It features some of the most powerful black women in America.

Why did it premiere on Tidal?

Reactions to news of the new Beyoncé release tended to fall along similar lines, the initial excitement was quickly stymied by the inevitable, wait a minute, what the hell is Tidal?

Tidal is Jay-Z's music streaming app. I know what you're thinking, won't Jay-Z be the one raking it in for an album that's ostensibly about what a crap dude he is?

Well, yes, but also, not exactly. Tidal differs from other streaming apps in that a larger percentage of profits go directly to the artist than for example, something like Spotify.

Beyoncé also owns shares in Tidal, which yesterday became the most downloaded app in the world.

Regardless, you can now get the whole thing on iTunes.

How is Jay-Z taking it?

We don't know how Jay-Z is taking having his dirty laundry aired so publicly, but given he appears in the video, we have a feeling he had more than a little forewarning.
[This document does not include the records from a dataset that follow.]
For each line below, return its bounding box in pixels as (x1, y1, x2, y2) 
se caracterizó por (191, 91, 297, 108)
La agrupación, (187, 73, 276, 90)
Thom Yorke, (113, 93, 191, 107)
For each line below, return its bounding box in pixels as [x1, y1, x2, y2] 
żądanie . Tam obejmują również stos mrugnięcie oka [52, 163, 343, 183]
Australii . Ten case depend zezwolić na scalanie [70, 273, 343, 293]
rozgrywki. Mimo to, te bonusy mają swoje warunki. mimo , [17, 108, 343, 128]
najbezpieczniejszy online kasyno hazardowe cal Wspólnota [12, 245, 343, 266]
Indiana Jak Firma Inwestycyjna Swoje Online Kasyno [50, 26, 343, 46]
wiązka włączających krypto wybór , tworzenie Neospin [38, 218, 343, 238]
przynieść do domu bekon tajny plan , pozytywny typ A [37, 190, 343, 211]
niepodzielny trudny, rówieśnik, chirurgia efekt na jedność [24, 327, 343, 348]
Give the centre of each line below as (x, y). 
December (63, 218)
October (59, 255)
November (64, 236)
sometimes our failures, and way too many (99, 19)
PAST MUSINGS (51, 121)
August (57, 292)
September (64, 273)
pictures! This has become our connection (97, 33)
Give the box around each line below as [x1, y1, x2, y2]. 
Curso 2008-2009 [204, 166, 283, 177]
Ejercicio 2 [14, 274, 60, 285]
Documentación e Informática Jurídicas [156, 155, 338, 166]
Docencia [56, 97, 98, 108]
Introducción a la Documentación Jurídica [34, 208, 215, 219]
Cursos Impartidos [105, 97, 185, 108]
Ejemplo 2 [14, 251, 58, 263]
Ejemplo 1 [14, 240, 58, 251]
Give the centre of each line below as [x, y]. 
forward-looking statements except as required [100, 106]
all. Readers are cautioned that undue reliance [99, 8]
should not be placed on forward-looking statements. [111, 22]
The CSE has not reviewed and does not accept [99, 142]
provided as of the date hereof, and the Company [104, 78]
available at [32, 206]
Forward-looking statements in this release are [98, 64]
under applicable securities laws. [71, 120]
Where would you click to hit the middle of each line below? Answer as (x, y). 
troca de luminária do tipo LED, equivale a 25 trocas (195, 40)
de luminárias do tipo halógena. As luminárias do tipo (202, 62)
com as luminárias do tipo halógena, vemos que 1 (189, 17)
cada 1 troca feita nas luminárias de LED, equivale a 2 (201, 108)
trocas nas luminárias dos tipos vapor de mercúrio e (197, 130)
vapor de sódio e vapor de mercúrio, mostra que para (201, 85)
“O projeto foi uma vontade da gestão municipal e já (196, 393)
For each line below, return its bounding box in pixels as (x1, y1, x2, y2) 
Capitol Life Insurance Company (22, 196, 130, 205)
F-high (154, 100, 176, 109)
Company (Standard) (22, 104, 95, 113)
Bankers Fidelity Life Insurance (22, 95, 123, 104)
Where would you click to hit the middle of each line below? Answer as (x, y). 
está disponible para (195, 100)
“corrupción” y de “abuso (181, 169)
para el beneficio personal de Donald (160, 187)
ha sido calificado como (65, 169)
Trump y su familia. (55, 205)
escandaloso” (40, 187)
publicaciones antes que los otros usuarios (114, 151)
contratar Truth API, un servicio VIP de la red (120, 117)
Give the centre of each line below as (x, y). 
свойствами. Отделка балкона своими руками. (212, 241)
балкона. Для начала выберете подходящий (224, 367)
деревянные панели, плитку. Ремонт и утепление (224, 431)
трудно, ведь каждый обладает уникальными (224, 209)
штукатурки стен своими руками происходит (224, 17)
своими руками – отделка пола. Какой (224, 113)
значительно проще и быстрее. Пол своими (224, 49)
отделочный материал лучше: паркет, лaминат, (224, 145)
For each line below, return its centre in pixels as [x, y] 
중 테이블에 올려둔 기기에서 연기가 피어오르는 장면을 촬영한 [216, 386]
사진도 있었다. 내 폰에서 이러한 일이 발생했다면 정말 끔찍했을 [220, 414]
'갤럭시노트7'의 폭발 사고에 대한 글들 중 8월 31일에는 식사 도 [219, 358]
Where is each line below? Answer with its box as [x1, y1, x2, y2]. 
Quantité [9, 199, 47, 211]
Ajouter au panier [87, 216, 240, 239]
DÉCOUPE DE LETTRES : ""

It's fun to speculate though.

I don't want to sound cynical, but is there any chance this is all an elaborate ploy to make money?

There is no denying Beyoncé is an incredible business woman who will profit enormously from this project -- as will Jay-Z, most likely.

We'll never know how much is real and how much is fantasy, but that does not detract from the fact it is an incredibly powerful piece of art.